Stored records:
******************************
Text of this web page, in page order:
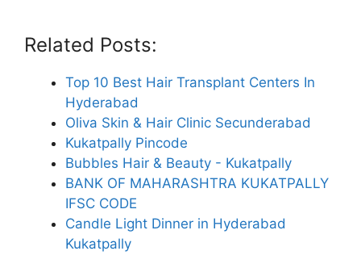
Related Posts:
Top 10 Best Hair Transplant Centers In
Hyderabad
Oliva Skin & Hair Clinic Secunderabad
Kukatpally Pincode
Bubbles Hair & Beauty - Kukatpally
BANK OF MAHARASHTRA KUKATPALLY
IFSC CODE
Candle Light Dinner in Hyderabad
Kukatpally
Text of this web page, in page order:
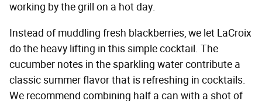
working by the grill on a hot day.
Instead of muddling fresh blackberries, we let LaCroix
do the heavy lifting in this simple cocktail. The
cucumber notes in the sparkling water contribute a
classic summer flavor that is refreshing in cocktails.
We recommend combining half a can with a shot of
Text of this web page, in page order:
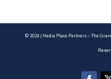
© 2024 | Media Place Partners – The
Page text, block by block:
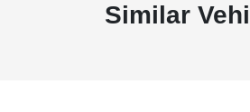
Similar
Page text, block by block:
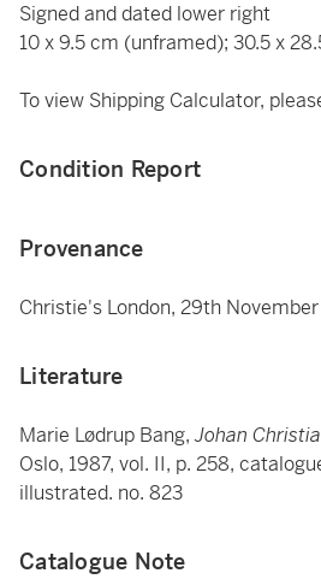
Signed and dated lower right
10 x 9.5 cm (unframed); 30.5 x
To view Shipping Calculator,
Condition Report
Provenance
Christie's London, 29th
Literature
Marie Lødrup Bang,Johan
Oslo, 1987, vol. II, p. 258,
illustrated. no. 823
Catalogue Note
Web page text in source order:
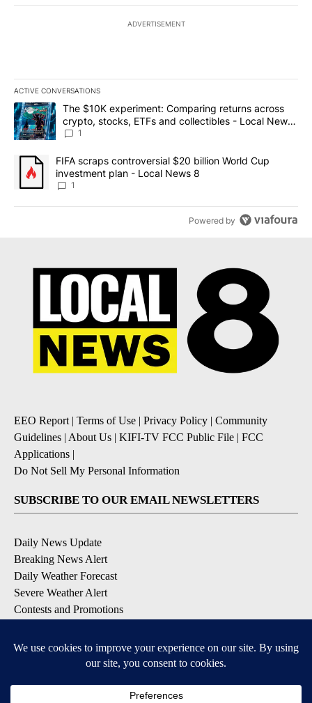
ADVERTISEMENT
ACTIVE CONVERSATIONS
The following is a list of the most commented articles in the last
A trending article titled "The $10K experiment: Comparing
The $10K experiment: Comparing returns across
crypto, stocks, ETFs and collectibles - Local News
8
1
A trending article titled "FIFA scraps controversial $20 billion
FIFA scraps controversial $20 billion World Cup
investment plan - Local News 8
1
Powered by
EEO Report | Terms of Use | Privacy Policy | Community
Guidelines | About Us | KIFI-TV FCC Public File | FCC
Applications |
Do Not Sell My Personal Information
SUBSCRIBE TO OUR EMAIL NEWSLETTERS
Daily News Update
Breaking News Alert
Daily Weather Forecast
Severe Weather Alert
Contests and Promotions
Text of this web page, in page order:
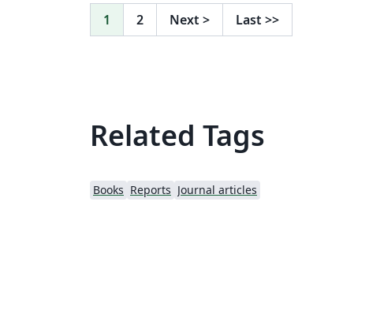
1 2 Next > Last >>
Related Tags
Books Reports Journal articles
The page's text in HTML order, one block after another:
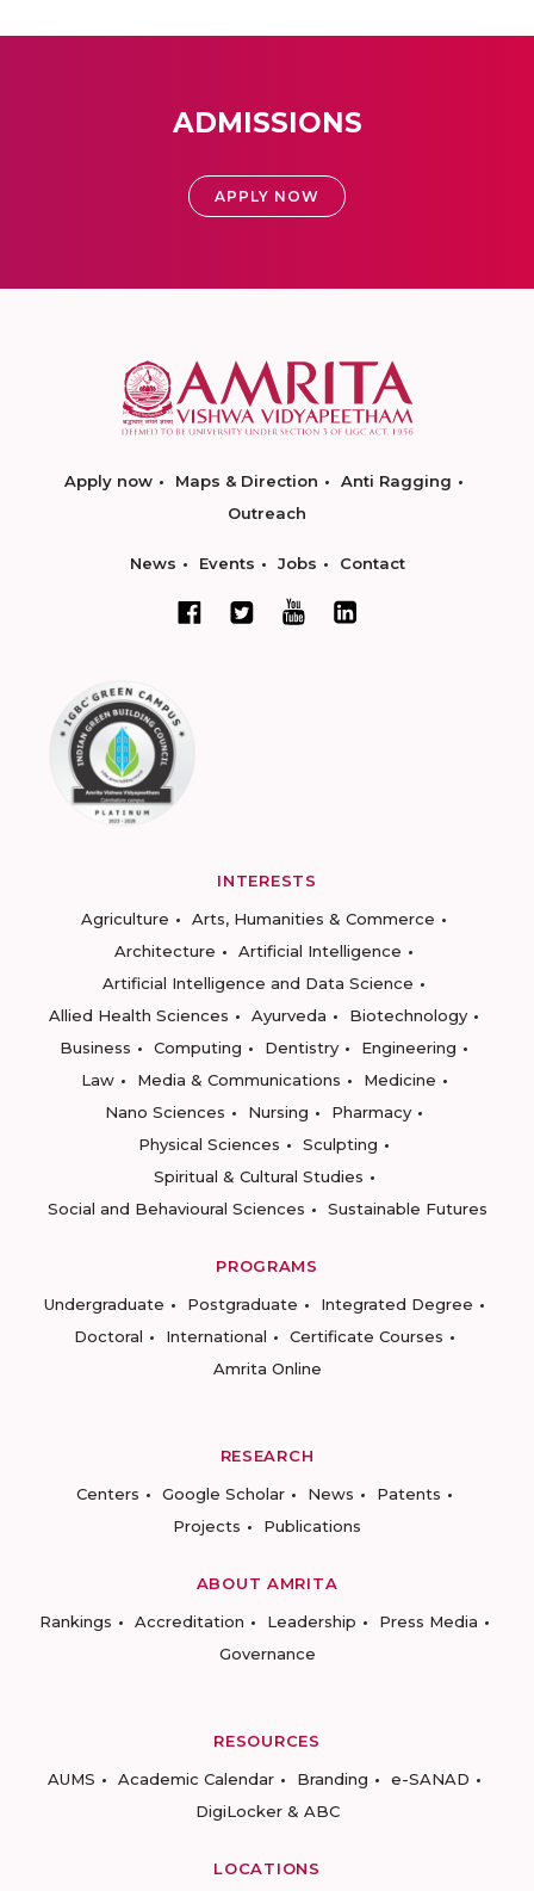
ADMISSIONS
APPLY NOW
Apply now Maps & Direction
Anti Ragging
Outreach
News Events Jobs Contact
INTERESTS
Agriculture
Arts, Humanities & Commerce
Architecture
Artificial Intelligence
Artificial Intelligence and Data Science
Allied Health Sciences
Ayurveda
Biotechnology
Business
Computing Dentistry
Engineering
Law
Media & Communications
Medicine
Nano Sciences
Nursing
Pharmacy
Physical Sciences
Sculpting
Spiritual & Cultural Studies
Social and Behavioural Sciences
Sustainable Futures
PROGRAMS
Undergraduate
Postgraduate
Integrated Degree
Doctoral
International
Certificate Courses
Amrita Online
RESEARCH
Centers
Google Scholar News
Patents
Projects
Publications
ABOUT AMRITA
Rankings
Accreditation Leadership
Press Media
Governance
RESOURCES
AUMS
Academic Calendar Branding
e-SANAD
DigiLocker & ABC
LOCATIONS
******************************
What is required: Find the line containing "Certificate Courses" in the data above. Please transcribe it and every line after it, exactly.

Answer section:
Certificate Courses
Amrita Online
RESEARCH
Centers
Google Scholar News
Patents
Projects
Publications
ABOUT AMRITA
Rankings
Accreditation Leadership
Press Media
Governance
RESOURCES
AUMS
Academic Calendar Branding
e-SANAD
DigiLocker & ABC
LOCATIONS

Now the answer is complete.